Aβ-related hyperactivation in frontoparietal control regions in cognitively normal elderly

Abstract

The accumulation of amyloid-beta (Aβ) peptides, a pathologic hallmark of Alzheimer's disease, has been associated with functional alterations in cognitively normal elderly, most often in the context of episodic memory with a particular emphasis on the medial temporal lobes. The topography of Aβ deposition, however, highly overlaps with frontoparietal control (FPC) regions implicated in cognitive control/working memory. To examine Aβ-related functional alternations in the FPC regions during a working memory task, we imaged 42 young and 57 cognitively normal elderly using functional magnetic resonance imaging during a letter Sternberg task with varying load. Based on (18)F-florbetaben-positron emission tomography scan, we determined older subjects' amyloid positivity (Aβ+) status. Within brain regions commonly recruited by all subject groups during the delay period, age and Aβ deposition were independently associated with load-dependent frontoparietal hyperactivation, whereas additional compensatory Aβ-related hyperactivity was found beyond the FPC regions. The present results suggest that Aβ-related hyperactivation is not specific to the episodic memory system but occurs in the PFC regions as well.

Keywords: Aging; Amyloid PET; Amyloid-beta deposition; Frontoparietal control regions; Working memory; fMRI.

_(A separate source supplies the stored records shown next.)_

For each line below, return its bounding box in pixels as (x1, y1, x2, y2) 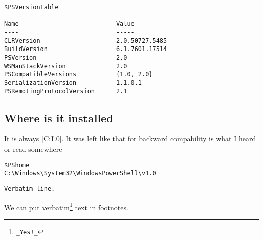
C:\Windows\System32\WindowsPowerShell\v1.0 (4, 170, 156, 177)
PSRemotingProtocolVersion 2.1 (4, 87, 127, 95)
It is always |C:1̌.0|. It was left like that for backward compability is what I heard (4, 133, 256, 144)
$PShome (4, 161, 30, 169)
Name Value (4, 20, 135, 28)
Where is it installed (4, 110, 113, 125)
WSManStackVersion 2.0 (4, 62, 127, 70)
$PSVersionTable (4, 4, 59, 11)
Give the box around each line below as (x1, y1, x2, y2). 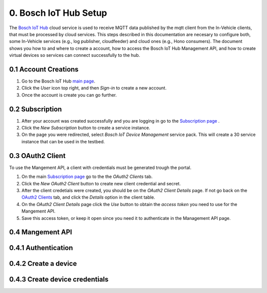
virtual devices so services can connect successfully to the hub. (9, 52, 140, 58)
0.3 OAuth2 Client (9, 151, 66, 160)
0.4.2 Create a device (9, 259, 77, 268)
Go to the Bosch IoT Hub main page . (21, 78, 95, 84)
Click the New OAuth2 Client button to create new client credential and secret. (21, 180, 181, 186)
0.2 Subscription (9, 105, 62, 113)
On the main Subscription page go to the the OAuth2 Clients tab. (21, 173, 153, 180)
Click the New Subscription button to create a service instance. (21, 125, 150, 131)
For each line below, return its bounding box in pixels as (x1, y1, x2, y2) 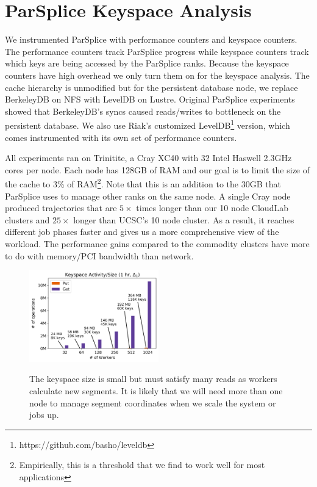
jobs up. (29, 408, 59, 421)
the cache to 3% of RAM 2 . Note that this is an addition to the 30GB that (5, 176, 281, 190)
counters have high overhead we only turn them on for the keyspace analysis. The (5, 68, 310, 81)
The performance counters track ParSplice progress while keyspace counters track (5, 45, 309, 57)
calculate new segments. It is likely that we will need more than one (29, 384, 283, 397)
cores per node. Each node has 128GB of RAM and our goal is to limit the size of (5, 163, 310, 176)
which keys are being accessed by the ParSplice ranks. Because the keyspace (5, 57, 289, 70)
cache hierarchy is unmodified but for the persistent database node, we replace (5, 81, 298, 93)
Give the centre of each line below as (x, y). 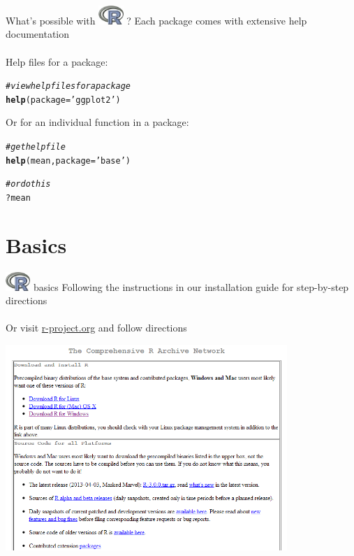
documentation (38, 34)
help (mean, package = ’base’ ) (68, 161)
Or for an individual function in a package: (97, 122)
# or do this (28, 184)
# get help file (36, 147)
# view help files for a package (68, 86)
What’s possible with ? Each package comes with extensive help (156, 20)
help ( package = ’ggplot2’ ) (63, 100)
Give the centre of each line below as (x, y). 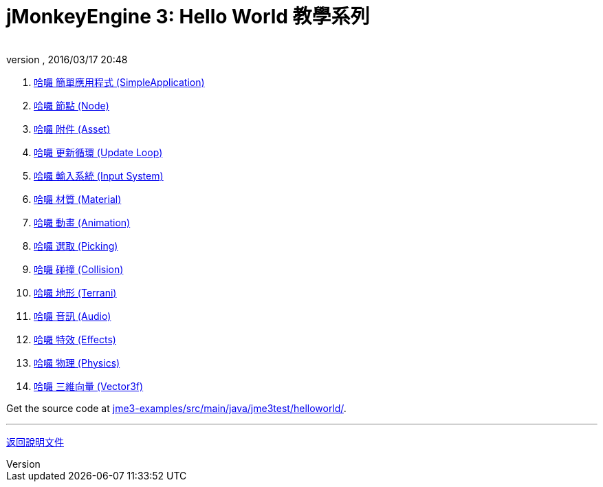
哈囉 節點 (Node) (72, 105)
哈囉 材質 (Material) (78, 199)
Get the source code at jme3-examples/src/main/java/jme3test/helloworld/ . (176, 408)
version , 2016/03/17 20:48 (67, 59)
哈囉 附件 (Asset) (72, 129)
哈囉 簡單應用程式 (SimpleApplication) (119, 82)
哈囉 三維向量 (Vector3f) (89, 386)
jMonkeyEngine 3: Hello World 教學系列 (188, 17)
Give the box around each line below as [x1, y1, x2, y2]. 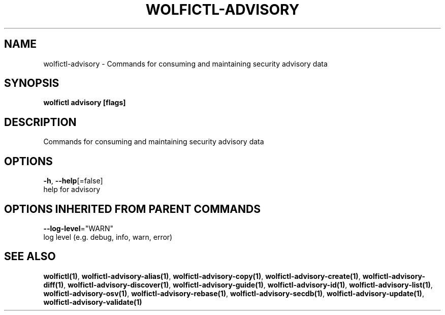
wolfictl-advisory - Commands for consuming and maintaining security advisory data [43, 59, 328, 68]
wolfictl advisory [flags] [43, 98, 126, 107]
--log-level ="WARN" [43, 224, 113, 233]
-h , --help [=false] [43, 176, 103, 185]
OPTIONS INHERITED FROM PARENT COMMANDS [4, 202, 261, 215]
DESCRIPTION [4, 115, 77, 129]
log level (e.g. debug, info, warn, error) [43, 232, 173, 241]
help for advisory [43, 185, 101, 194]
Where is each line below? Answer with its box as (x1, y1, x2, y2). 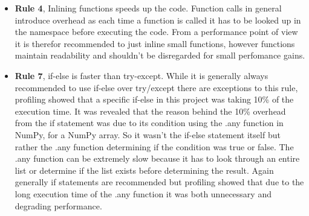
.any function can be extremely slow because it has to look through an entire (15, 152, 300, 165)
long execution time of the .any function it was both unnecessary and (15, 187, 272, 200)
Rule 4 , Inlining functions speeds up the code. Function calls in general (15, 2, 282, 14)
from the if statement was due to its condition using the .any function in (15, 116, 284, 129)
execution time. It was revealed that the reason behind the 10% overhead (15, 104, 286, 117)
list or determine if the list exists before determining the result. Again (15, 164, 274, 176)
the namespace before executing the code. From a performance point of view (15, 25, 298, 38)
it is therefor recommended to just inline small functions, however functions (15, 37, 295, 49)
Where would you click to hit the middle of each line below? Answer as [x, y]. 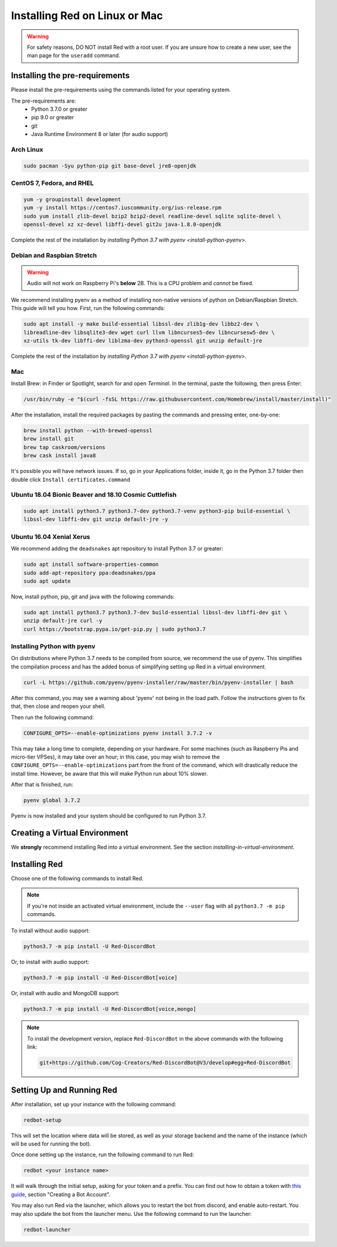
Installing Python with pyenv [53, 646]
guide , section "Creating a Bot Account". [61, 1194]
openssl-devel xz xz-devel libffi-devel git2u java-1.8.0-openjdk [122, 225]
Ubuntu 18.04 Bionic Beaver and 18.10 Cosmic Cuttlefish [94, 495]
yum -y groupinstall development [72, 199]
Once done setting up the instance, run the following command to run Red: [103, 1155]
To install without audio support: [51, 931]
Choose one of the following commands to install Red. [77, 878]
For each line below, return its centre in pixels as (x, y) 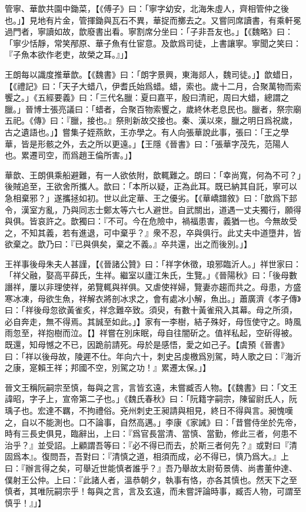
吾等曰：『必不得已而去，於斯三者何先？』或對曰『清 (196, 445)
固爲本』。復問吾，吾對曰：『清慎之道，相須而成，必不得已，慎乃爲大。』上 (147, 456)
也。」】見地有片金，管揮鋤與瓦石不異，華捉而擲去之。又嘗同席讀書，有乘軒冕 (153, 20)
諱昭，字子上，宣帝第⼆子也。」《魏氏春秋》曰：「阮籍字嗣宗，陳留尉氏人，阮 (151, 399)
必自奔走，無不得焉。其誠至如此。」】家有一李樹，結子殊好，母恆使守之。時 (149, 321)
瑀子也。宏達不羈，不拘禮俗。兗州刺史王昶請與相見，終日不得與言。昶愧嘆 (149, 410)
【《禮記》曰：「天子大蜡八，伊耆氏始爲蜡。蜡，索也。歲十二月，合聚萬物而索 (153, 86)
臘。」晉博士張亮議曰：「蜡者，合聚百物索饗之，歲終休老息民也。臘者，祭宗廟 (153, 109)
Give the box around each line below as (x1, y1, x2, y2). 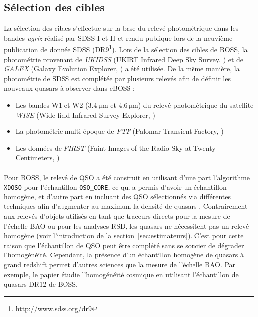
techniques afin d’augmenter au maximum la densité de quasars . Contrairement (4, 201, 248, 211)
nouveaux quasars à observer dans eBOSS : (4, 83, 135, 93)
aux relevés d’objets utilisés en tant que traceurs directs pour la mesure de (4, 211, 230, 221)
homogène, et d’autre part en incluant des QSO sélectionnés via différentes (4, 191, 231, 201)
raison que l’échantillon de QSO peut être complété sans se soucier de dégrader (4, 240, 244, 250)
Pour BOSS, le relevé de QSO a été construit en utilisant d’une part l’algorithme (4, 172, 250, 182)
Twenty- (193, 142, 218, 153)
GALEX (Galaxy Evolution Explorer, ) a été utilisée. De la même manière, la (4, 63, 240, 74)
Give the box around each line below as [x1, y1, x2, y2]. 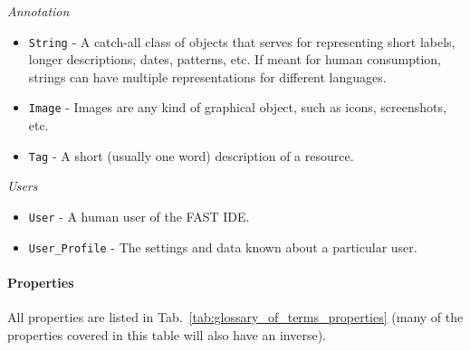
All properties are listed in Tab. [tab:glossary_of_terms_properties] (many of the [7, 308, 464, 327]
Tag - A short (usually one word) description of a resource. [28, 146, 354, 165]
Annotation [7, 2, 70, 20]
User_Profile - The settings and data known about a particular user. [28, 237, 417, 256]
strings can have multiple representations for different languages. [28, 67, 387, 86]
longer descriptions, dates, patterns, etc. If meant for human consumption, [28, 50, 441, 69]
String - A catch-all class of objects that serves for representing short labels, [28, 32, 456, 51]
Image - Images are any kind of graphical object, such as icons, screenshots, [28, 98, 446, 117]
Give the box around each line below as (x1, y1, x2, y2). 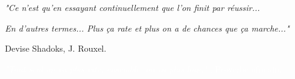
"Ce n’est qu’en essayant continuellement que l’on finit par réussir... (5, 1, 260, 13)
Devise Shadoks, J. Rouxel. (5, 42, 106, 55)
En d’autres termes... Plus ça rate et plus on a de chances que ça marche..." (5, 21, 289, 34)
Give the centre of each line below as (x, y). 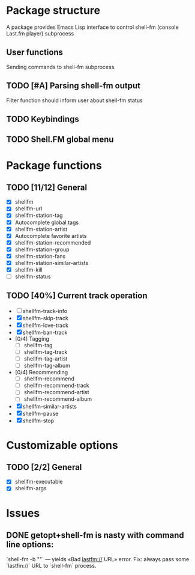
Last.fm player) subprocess (40, 33)
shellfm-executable (39, 482)
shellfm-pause (40, 414)
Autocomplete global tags (47, 222)
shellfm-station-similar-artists (52, 263)
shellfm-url (28, 208)
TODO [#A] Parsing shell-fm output (73, 86)
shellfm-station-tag (39, 215)
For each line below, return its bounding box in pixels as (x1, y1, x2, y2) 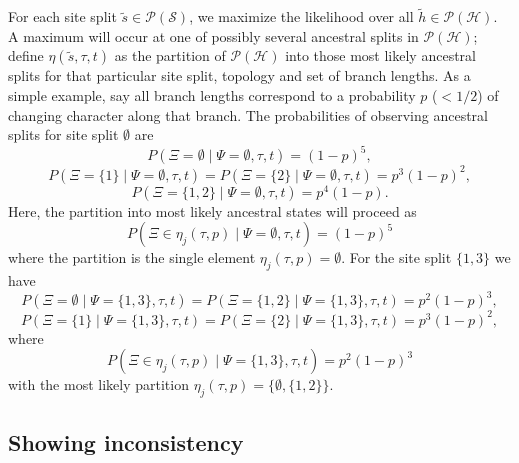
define (8, 45, 44, 66)
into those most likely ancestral (285, 45, 476, 66)
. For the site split (341, 247, 452, 268)
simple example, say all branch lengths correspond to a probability (8, 85, 416, 105)
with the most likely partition (8, 374, 189, 395)
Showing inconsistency (8, 426, 244, 457)
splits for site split (8, 124, 119, 145)
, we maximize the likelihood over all (189, 6, 414, 27)
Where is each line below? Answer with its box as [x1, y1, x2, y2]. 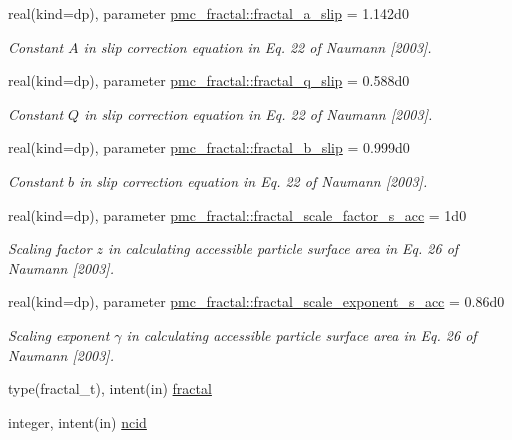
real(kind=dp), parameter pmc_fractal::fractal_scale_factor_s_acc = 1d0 [8, 204, 467, 225]
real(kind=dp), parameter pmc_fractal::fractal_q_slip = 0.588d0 [8, 70, 410, 91]
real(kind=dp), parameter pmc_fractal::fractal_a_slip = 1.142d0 [8, 3, 409, 23]
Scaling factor [8, 238, 92, 259]
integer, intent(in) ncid [8, 411, 147, 432]
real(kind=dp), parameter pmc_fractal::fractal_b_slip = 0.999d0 [8, 137, 410, 158]
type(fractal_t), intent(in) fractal [8, 378, 212, 399]
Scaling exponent [8, 324, 110, 345]
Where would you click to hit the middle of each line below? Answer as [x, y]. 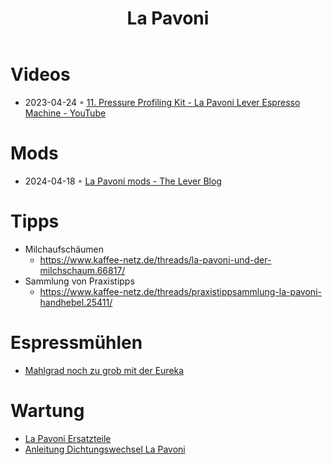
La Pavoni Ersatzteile [68, 438]
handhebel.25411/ [76, 302]
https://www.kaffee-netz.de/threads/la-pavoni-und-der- [155, 259]
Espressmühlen [76, 343]
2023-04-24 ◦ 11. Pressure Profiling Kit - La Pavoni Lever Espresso [162, 102]
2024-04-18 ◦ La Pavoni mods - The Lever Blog [123, 181]
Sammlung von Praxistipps [79, 281]
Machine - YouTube [65, 113]
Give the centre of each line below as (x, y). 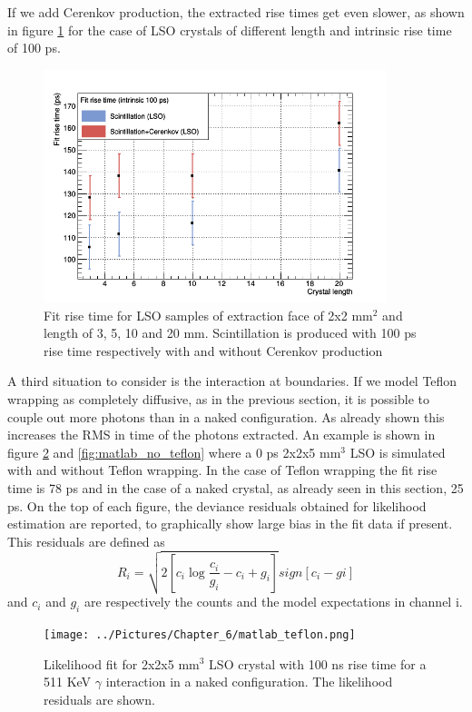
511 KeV (68, 682)
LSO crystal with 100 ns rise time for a (318, 663)
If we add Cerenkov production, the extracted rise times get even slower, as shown (236, 12)
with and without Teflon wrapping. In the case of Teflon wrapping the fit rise (222, 470)
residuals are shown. (99, 699)
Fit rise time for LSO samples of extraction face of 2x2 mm (208, 315)
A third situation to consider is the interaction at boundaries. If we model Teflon (232, 381)
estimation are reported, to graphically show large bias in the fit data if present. (230, 524)
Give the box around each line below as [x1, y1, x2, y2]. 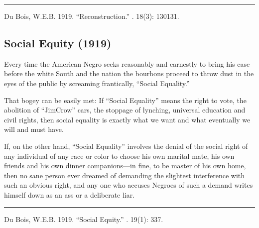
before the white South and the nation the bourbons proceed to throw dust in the [4, 68, 254, 79]
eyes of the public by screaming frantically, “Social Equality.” [4, 78, 190, 88]
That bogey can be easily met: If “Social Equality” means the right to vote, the [4, 95, 247, 105]
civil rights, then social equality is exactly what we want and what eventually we [4, 114, 251, 124]
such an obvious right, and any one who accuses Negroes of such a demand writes [4, 180, 253, 190]
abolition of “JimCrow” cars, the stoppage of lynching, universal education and [4, 105, 246, 115]
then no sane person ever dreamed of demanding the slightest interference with [4, 170, 245, 180]
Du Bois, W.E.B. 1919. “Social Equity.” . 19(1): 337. [4, 214, 163, 224]
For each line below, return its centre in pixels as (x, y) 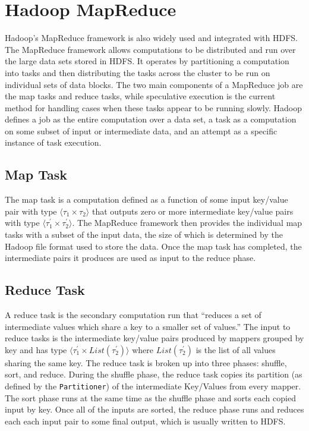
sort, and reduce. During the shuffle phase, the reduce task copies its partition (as (154, 374)
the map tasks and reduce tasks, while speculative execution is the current (140, 96)
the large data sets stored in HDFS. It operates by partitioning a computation (147, 61)
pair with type (31, 211)
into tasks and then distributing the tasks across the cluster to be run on (138, 72)
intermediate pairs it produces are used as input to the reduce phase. (130, 258)
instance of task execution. (53, 142)
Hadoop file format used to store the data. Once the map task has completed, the (153, 246)
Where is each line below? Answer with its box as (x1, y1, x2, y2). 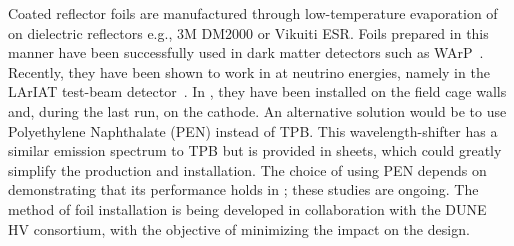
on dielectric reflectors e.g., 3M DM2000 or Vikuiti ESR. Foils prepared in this (8, 22, 489, 43)
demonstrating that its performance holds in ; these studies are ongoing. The (8, 179, 479, 200)
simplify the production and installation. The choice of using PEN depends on (8, 159, 487, 180)
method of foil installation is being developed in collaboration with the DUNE (8, 198, 487, 219)
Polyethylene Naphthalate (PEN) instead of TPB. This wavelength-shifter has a (8, 120, 498, 141)
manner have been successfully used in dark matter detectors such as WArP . (8, 42, 484, 63)
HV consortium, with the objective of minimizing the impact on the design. (8, 218, 470, 239)
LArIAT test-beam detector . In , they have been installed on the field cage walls (8, 81, 507, 102)

Copyright © 2015 Elsevier Inc. All rights reserved.

Figures

Figure 1

Age and Aβ deposition are associated with greater parametric increases in delay-period activation in a verbal WM brain network common across all subjects. Brain regions demonstrating activation and deactivation in relation to WM load (1, 3, or 6 letters) during a stimulus presentation (A), delay (B), and probe (C) phase of the letter Sternberg task. Warm colors indicate load-dependent increases in activation and cool colors indicate load-dependent decreases in activation (i.e., deactivation). Results are thresholded at p < 0.05, cluster corrected for multiple comparisons. Scales represent T values. L: Left hemisphere; R: Right hemisphere. Within each task phase, upper plots display mean contrast values of significant clusters showing load-related increases in activation (i.e., warm-colored regions in lateral and medial views of semi-inflated brain surfaces) for each group. Lower plots display mean contrast values of significant clusters showing load-related increases in deactivation (i.e., cool-colored regions in lateral and medial views of semi-inflated brain surfaces) for each group. For the probe phase, significant parametric changes occurred only in deactivation. Error bars represent s.e.m. * p<0.05; ** p<0.01

Figure 2

Voxel-wise comparisons between young and Aβ− older subjects and between Aβ+ and Aβ− older subjects in load-dependent delay activity slope within the frontoparietal control regions. Brain regions showing greater load-dependent activity slope for Aβ−O compared to young subjects and Aβ+ compared to Aβ − older subjects (yellow; p > 0.05, cluster size corrected for multiple comparisons) are overlaid on regions showing a common load-dependent parametric increase in the delay period activity across all groups (orange), which are shown in Figure 1B (warm colors).

Figure 3. Parametric activity increases for WM load relates to Aβ deposition as a continuous measure

(A) Warm colors indicate regions showing a positive relationship between load-related linear increases of activity and global SUVR. These regions mostly do not overlap with regions common across all subjects. Results are thresholded at p<0.05, cluster corrected for multiple comparisons. Scales represent T values. L: Left hemisphere; R: Right hemisphere. (B) Scatterplots visualize that greater parametric increases are positively related to the amount of amyloid deposition as measure by global SUVR. Contrast values of young subjects are displayed on the left for comparison purposes.